- [Task directions]:
Among the lines below, keep only those from the one containing "2. Carry out" through the one containing "word frequencies and", and reproduce them exactly.

- [Supplied records]:
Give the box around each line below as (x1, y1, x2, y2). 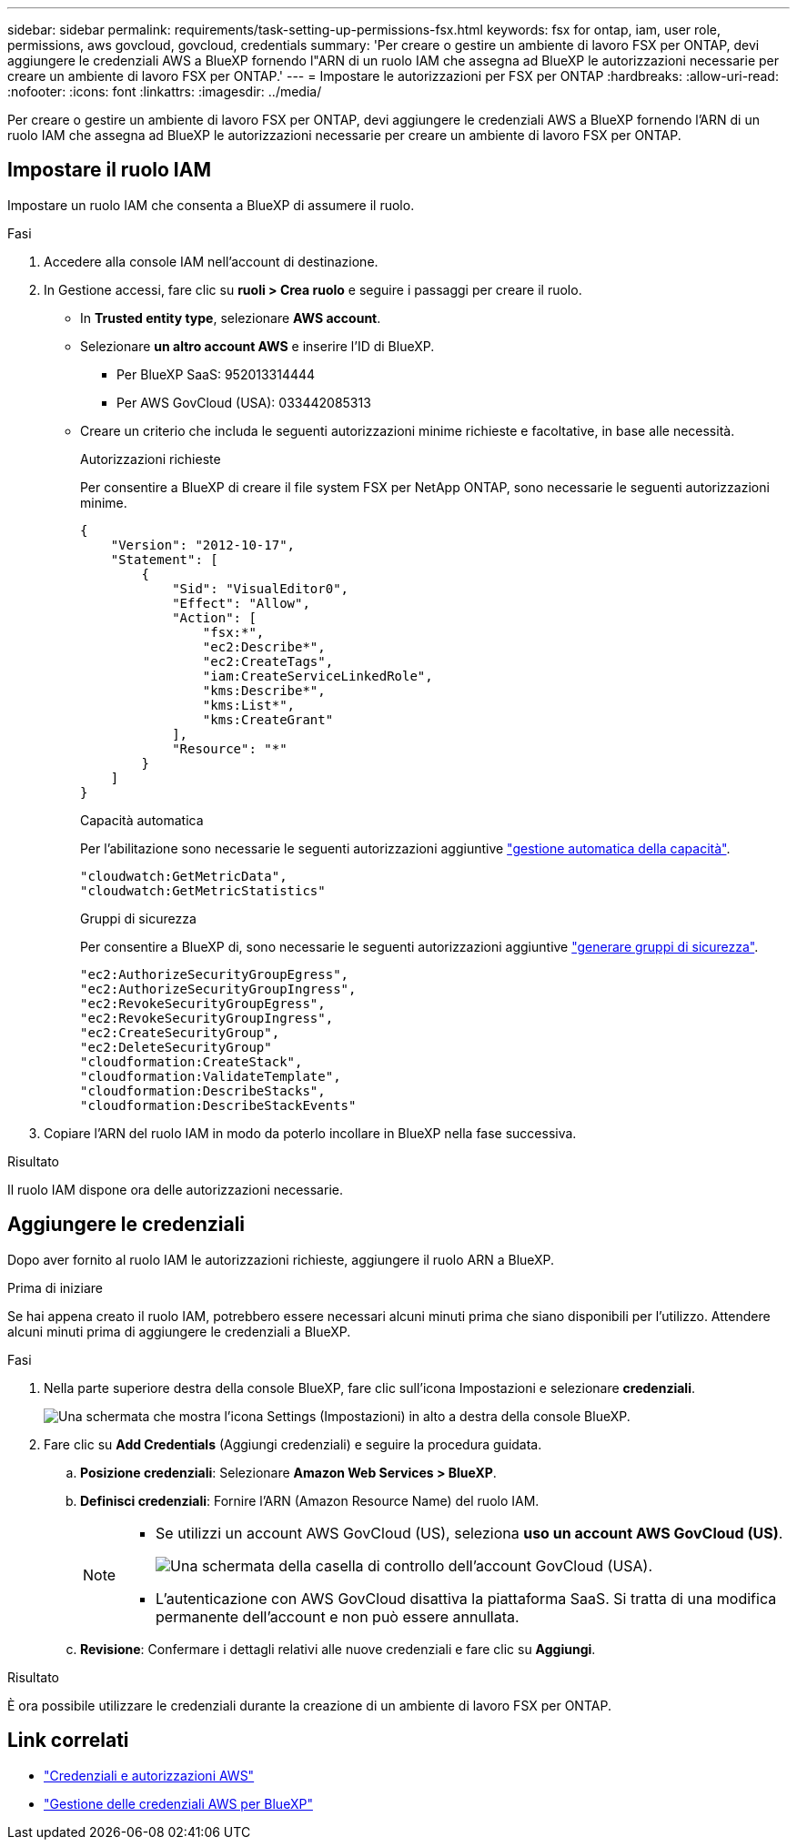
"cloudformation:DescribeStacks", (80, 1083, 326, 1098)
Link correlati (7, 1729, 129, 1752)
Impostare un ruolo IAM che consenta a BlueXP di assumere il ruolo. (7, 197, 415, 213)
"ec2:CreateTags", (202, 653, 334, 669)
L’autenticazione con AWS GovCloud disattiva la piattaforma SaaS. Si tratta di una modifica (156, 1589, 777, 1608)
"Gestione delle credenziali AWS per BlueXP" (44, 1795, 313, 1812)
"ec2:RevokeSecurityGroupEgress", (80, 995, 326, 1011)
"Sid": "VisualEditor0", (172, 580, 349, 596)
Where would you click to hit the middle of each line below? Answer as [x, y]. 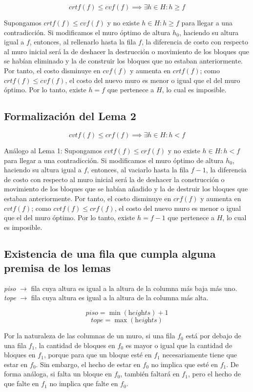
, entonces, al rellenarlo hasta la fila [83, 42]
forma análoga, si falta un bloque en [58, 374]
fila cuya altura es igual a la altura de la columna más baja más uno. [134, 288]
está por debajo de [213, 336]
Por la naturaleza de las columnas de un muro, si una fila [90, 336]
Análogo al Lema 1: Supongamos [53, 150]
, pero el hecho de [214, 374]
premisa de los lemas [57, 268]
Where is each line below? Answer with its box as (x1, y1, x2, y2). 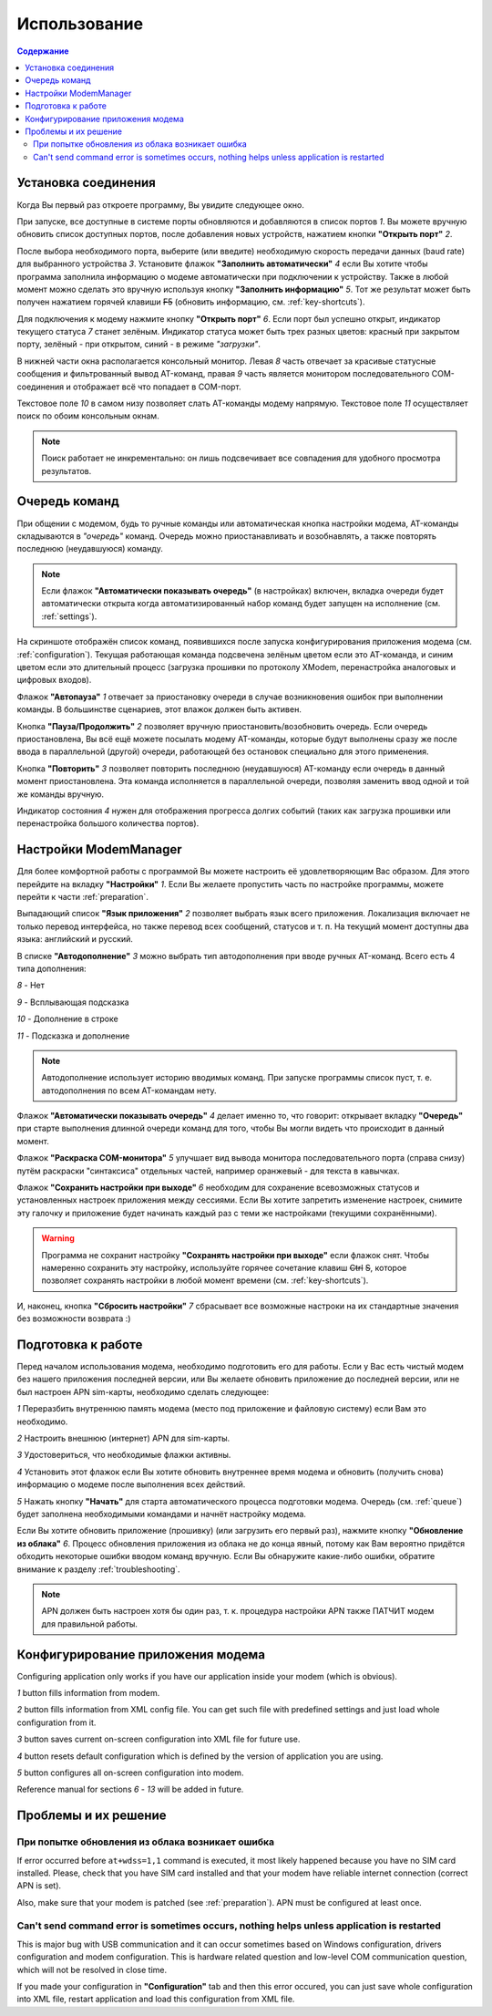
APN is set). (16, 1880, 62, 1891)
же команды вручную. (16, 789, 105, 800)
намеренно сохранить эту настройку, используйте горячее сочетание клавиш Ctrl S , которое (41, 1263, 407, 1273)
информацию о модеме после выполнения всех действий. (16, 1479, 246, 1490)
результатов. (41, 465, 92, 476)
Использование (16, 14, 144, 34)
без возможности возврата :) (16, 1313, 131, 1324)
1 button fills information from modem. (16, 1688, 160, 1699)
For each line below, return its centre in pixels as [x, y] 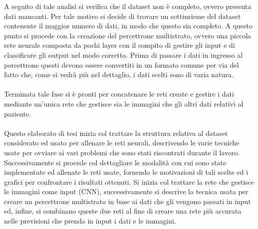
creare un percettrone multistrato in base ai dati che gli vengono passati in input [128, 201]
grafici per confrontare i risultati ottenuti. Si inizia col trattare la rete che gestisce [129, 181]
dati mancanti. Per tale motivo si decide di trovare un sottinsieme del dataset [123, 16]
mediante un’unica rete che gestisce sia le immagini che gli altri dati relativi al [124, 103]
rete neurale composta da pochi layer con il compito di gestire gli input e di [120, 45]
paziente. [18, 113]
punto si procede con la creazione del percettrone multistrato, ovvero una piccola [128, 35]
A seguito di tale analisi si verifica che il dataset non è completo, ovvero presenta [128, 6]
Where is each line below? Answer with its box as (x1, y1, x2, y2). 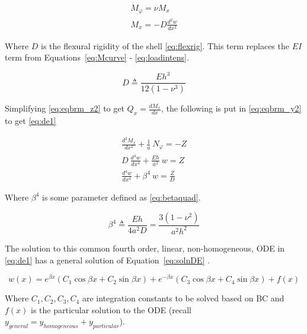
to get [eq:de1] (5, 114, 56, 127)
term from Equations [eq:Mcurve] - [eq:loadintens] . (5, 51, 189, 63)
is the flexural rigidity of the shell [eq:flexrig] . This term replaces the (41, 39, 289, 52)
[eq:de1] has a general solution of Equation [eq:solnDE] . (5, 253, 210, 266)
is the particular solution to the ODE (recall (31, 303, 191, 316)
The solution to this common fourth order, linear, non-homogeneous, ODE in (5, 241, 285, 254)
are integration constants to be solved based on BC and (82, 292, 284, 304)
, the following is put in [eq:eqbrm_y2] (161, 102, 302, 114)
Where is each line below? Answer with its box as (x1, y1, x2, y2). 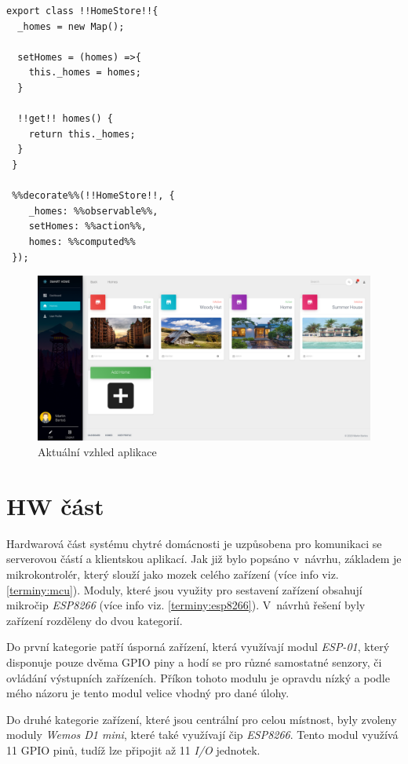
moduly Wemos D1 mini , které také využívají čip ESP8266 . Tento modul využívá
---
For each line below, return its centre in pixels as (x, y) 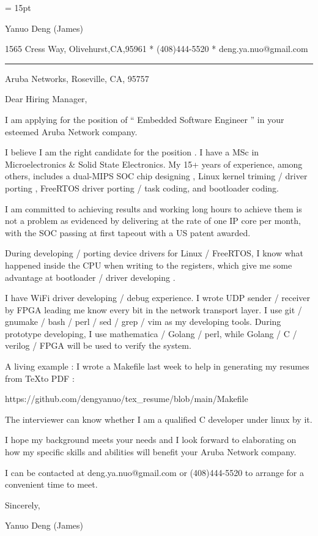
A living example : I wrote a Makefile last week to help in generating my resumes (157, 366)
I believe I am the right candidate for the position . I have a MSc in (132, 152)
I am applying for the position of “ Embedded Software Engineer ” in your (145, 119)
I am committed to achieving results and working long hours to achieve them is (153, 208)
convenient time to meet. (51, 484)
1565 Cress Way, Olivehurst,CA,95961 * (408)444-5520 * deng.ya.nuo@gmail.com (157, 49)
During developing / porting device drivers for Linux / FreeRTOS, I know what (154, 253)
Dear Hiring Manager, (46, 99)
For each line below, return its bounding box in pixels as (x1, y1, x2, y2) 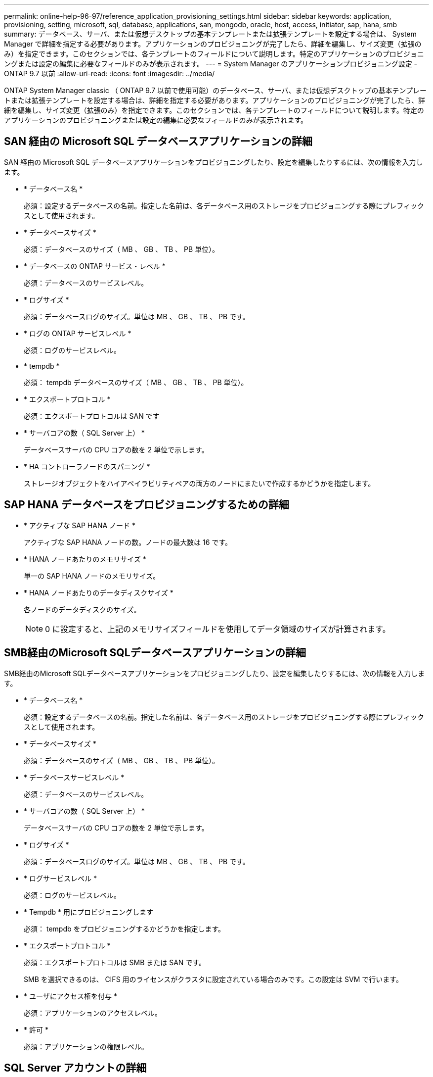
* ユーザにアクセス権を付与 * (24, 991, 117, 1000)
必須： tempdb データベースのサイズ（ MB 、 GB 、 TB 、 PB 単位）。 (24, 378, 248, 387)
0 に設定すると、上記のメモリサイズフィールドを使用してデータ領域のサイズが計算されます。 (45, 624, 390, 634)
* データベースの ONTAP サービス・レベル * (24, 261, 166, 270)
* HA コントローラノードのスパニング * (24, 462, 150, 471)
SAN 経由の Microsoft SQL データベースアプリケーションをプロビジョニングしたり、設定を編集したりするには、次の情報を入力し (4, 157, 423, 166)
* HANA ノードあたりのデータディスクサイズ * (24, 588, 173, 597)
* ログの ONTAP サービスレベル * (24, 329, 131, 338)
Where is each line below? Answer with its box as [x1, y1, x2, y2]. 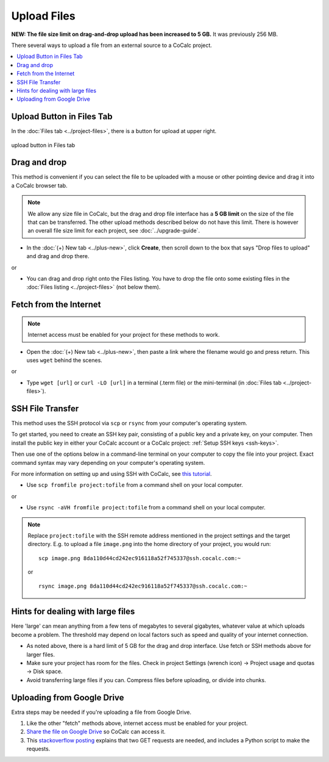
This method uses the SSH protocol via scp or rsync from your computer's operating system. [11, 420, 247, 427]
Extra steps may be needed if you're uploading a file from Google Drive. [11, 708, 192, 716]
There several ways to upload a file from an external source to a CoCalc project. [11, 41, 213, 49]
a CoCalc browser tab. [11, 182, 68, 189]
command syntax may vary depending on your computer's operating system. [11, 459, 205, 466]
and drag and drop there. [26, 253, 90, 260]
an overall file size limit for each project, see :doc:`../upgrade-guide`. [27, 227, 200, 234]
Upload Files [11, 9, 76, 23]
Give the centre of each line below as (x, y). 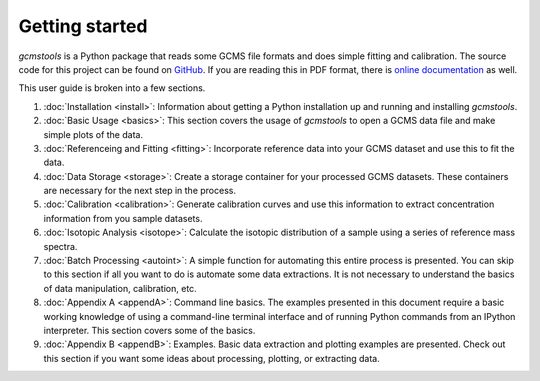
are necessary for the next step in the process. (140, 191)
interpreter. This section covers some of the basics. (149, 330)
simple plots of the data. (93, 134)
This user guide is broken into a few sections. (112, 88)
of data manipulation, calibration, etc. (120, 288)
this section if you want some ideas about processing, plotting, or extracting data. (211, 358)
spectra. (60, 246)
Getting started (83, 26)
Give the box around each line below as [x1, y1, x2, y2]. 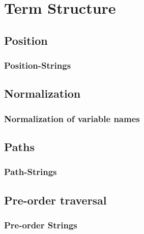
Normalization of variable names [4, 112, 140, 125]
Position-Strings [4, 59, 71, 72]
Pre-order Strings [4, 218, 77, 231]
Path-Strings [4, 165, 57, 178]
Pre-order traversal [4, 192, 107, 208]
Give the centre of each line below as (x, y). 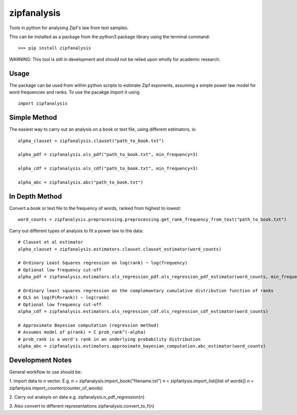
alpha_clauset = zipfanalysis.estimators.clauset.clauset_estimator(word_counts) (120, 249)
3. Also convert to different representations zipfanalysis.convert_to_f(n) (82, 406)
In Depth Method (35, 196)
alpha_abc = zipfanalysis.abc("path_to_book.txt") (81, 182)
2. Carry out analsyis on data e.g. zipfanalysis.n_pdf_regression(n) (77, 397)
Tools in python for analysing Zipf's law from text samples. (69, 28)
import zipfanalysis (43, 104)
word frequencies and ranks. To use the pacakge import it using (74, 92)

- [Answer section]:
2. Carry out analsyis on data e.g. zipfanalysis.n_pdf_regression(n) (77, 397)
Tools in python for analysing Zipf's law from text samples. (69, 28)
import zipfanalysis (43, 104)
word frequencies and ranks. To use the pacakge import it using (74, 92)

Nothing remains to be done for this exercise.